- YOUR TASK
Could the entries below be transcribed word for word, with the pictures omitted?

○ ○ ○ ○ ○

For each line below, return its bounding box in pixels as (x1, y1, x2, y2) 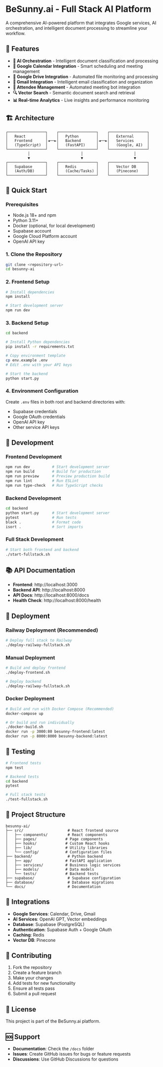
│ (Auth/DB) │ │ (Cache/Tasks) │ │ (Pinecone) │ (5, 168, 150, 174)
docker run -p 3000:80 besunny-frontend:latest (5, 729, 106, 734)
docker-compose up (5, 711, 43, 716)
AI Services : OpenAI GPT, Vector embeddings (12, 916, 107, 922)
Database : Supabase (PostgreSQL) (12, 921, 85, 927)
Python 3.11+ (12, 218, 39, 224)
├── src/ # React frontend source (5, 828, 119, 833)
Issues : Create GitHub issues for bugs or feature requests (12, 1051, 131, 1057)

○ ○ ○ ○ ○

- TASK RESULT
For each line below, return its bounding box in pixels as (x1, y1, x2, y2) 
│ (Auth/DB) │ │ (Cache/Tasks) │ │ (Pinecone) │ (5, 168, 150, 174)
docker run -p 3000:80 besunny-frontend:latest (5, 729, 106, 734)
docker-compose up (5, 711, 43, 716)
AI Services : OpenAI GPT, Vector embeddings (12, 916, 107, 922)
Database : Supabase (PostgreSQL) (12, 921, 85, 927)
Python 3.11+ (12, 218, 39, 224)
├── src/ # React frontend source (5, 828, 119, 833)
Issues : Create GitHub issues for bugs or feature requests (12, 1051, 131, 1057)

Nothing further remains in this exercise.